• **Exercise directions**
Copy the lines of the data below exactly, starting at the first and stopping after the line that contains "egy gráf és (159, 355)"; include no pictures.

(Stored items from a collection)
┌────────
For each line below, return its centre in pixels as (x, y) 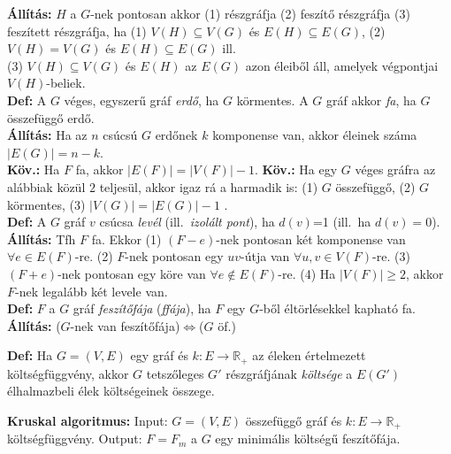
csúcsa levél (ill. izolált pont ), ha (187, 222)
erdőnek (176, 135)
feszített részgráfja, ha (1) (77, 31)
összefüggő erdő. (51, 117)
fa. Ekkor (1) (126, 239)
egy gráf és (159, 355)
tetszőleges (175, 373)
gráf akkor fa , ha (371, 100)
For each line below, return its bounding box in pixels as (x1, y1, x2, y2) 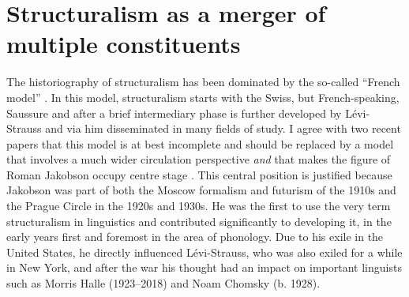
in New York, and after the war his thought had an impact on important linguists (6, 259, 402, 276)
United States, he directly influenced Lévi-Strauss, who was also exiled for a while (6, 243, 403, 260)
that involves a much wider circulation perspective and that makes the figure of (6, 151, 391, 167)
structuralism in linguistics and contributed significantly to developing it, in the (6, 212, 392, 229)
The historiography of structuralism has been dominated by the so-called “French (6, 73, 400, 90)
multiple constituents (6, 28, 241, 60)
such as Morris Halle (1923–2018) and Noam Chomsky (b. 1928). (6, 275, 321, 291)
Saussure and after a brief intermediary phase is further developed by (6, 104, 342, 121)
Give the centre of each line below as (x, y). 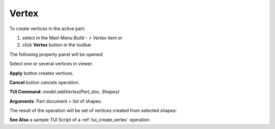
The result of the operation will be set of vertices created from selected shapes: (93, 111)
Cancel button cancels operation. (45, 82)
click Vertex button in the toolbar (57, 45)
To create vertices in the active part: (47, 29)
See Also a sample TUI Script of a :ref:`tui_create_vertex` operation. (80, 120)
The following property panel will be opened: (57, 54)
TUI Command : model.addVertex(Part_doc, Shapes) (64, 92)
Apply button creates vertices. (42, 73)
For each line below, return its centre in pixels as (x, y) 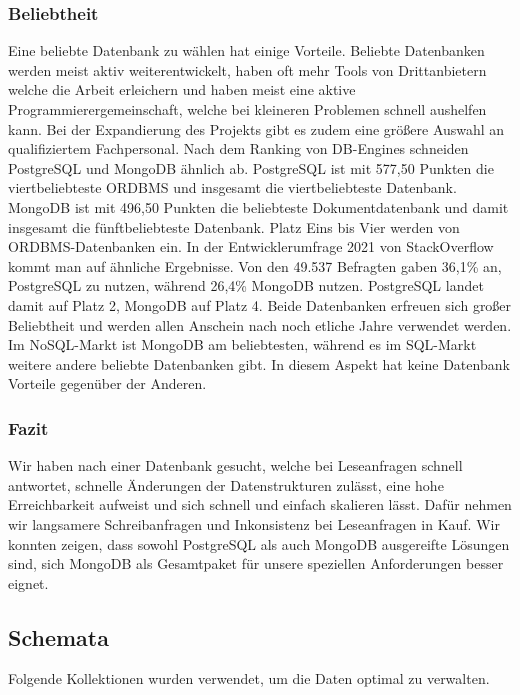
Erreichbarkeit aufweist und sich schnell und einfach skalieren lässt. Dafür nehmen (260, 504)
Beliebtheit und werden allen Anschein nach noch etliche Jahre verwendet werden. (260, 324)
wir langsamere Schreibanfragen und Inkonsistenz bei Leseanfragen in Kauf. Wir (254, 523)
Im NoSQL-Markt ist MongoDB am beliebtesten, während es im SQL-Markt (242, 344)
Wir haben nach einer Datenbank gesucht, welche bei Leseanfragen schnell (235, 465)
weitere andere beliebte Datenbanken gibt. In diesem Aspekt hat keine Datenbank (259, 363)
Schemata (58, 636)
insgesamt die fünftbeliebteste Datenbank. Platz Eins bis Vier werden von (234, 226)
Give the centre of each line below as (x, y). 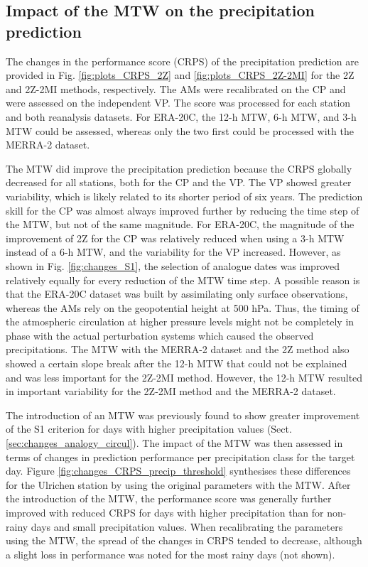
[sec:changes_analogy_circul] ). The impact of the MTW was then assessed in (174, 443)
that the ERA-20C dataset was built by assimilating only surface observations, (177, 294)
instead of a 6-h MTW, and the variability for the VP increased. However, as (173, 252)
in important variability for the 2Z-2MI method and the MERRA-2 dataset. (171, 391)
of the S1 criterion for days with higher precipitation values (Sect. (149, 429)
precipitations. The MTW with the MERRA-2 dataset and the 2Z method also (178, 349)
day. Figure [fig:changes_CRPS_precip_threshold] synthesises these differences (178, 471)
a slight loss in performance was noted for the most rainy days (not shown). (171, 554)
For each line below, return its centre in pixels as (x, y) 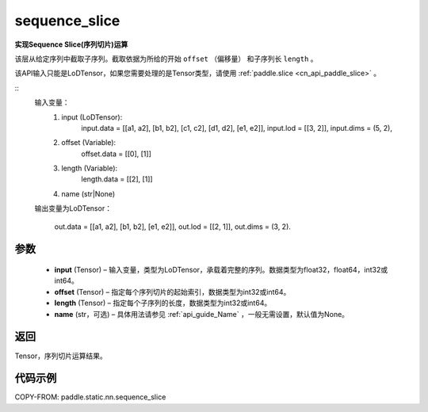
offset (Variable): (89, 143)
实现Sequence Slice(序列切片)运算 (71, 44)
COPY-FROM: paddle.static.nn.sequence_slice (90, 397)
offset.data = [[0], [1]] (117, 154)
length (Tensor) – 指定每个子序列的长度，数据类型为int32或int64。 (163, 303)
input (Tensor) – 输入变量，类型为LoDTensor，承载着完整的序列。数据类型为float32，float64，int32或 (221, 270)
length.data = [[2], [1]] (117, 179)
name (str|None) (88, 193)
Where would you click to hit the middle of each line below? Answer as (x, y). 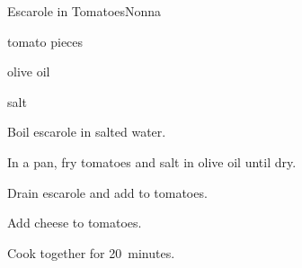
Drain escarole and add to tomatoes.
└────────
• **Answer below**
For each line below, return its centre in pixels as (x, y) 
csúcsa levél (ill. izolált pont ), ha (187, 222)
erdőnek (176, 135)
feszített részgráfja, ha (1) (77, 31)
összefüggő erdő. (51, 117)
fa. Ekkor (1) (126, 239)
egy gráf és (159, 355)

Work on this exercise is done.